───── INPUT DATA

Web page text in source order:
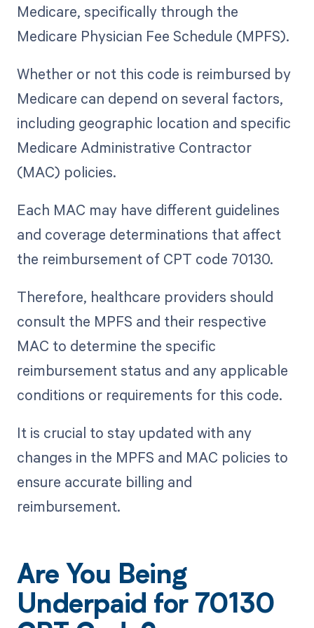
Medicare, specifically through the
Medicare Physician Fee Schedule (MPFS).
Whether or not this code is reimbursed by
Medicare can depend on several factors,
including geographic location and specific
Medicare Administrative Contractor
(MAC) policies.
Each MAC may have different guidelines
and coverage determinations that affect
the reimbursement of CPT code 70130.
Therefore, healthcare providers should
consult the MPFS and their respective
MAC to determine the specific
reimbursement status and any applicable
conditions or requirements for this code.
It is crucial to stay updated with any
changes in the MPFS and MAC policies to
ensure accurate billing and
reimbursement.
Are You Being
Underpaid for 70130
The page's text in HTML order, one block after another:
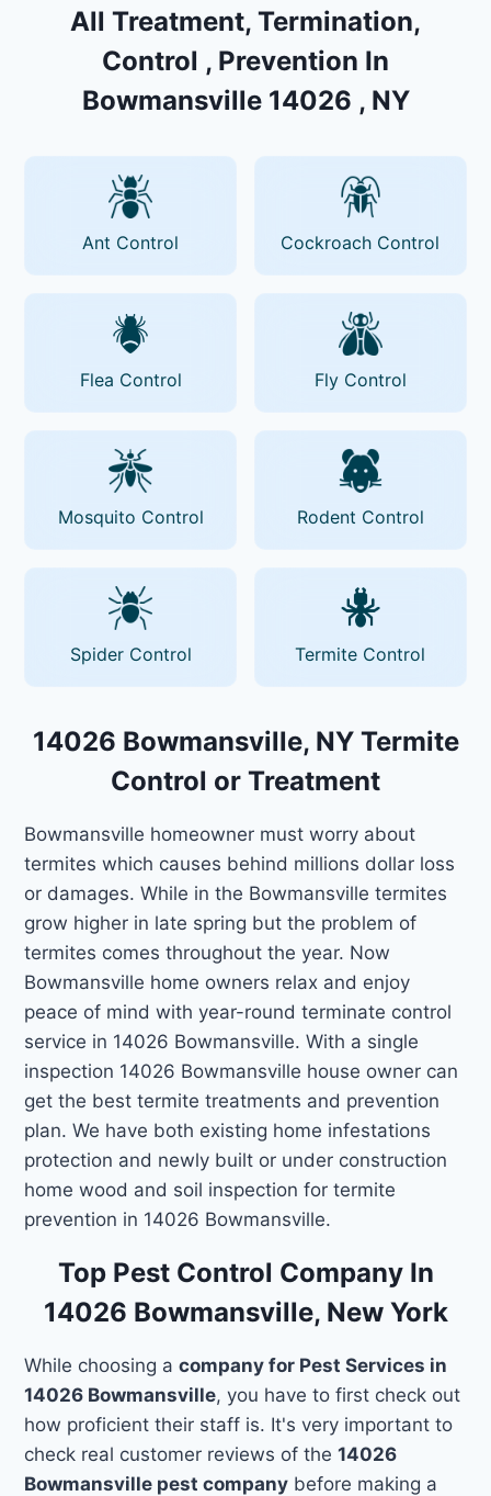
All Treatment, Termination,
Control , Prevention In
Bowmansville 14026 , NY
Ant Control Cockroach Control
Flea Control Fly Control
Mosquito Control Rodent Control
Spider Control Termite Control
14026 Bowmansville, NY Termite
Control or Treatment
Bowmansville homeowner must worry about
termites which causes behind millions dollar loss
or damages. While in the Bowmansville termites
grow higher in late spring but the problem of
termites comes throughout the year. Now
Bowmansville home owners relax and enjoy
peace of mind with year-round terminate control
service in 14026 Bowmansville. With a single
inspection 14026 Bowmansville house owner can
get the best termite treatments and prevention
plan. We have both existing home infestations
protection and newly built or under construction
home wood and soil inspection for termite
prevention in 14026 Bowmansville.
Top Pest Control Company In
14026 Bowmansville, New York
While choosing acompany for Pest Services in
14026 Bowmansville, you have to first check out
how proficient their staff is. It's very important to
check real customer reviews of the14026
Bowmansville pest company before making a
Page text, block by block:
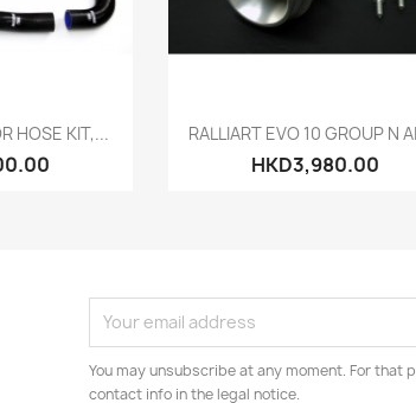
view
HOSE KIT,... Quick view
RALLIART EVO 10 GROUP N
HKD3,980.00
You may unsubscribe at any moment. For that
contact info in the legal notice.

──────────

WHAT YOU SHOULD DO:
Please copy, exactly as written, every line in the listing above from the line with "prevention in 14026 Bowmansville." up to and including the line with "check real customer reviews of the14026".

SOLUTION TO THIS EXERCISE:
prevention in 14026 Bowmansville.
Top Pest Control Company In
14026 Bowmansville, New York
While choosing acompany for Pest Services in
14026 Bowmansville, you have to first check out
how proficient their staff is. It's very important to
check real customer reviews of the14026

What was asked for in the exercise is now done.